Problem description: Your answer should be exactly the lines from the one that contains "transition into product management?" through the final line of the entries below, and nothing else.

(Records from a data source)
+++

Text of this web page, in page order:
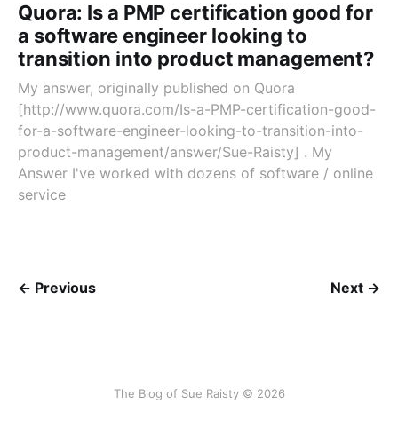
Quora: Is a PMP certification good for
a software engineer looking to
transition into product management?
My answer, originally published on Quora
[http://www.quora.com/Is-a-PMP-certification-good-
for-a-software-engineer-looking-to-transition-into-
product-management/answer/Sue-Raisty] . My
Answer I've worked with dozens of software / online
service
← Previous Next →
The Blog of Sue Raisty © 2026

+++

Answer for the task:
transition into product management?
My answer, originally published on Quora
[http://www.quora.com/Is-a-PMP-certification-good-
for-a-software-engineer-looking-to-transition-into-
product-management/answer/Sue-Raisty] . My
Answer I've worked with dozens of software / online
service
← Previous Next →
The Blog of Sue Raisty © 2026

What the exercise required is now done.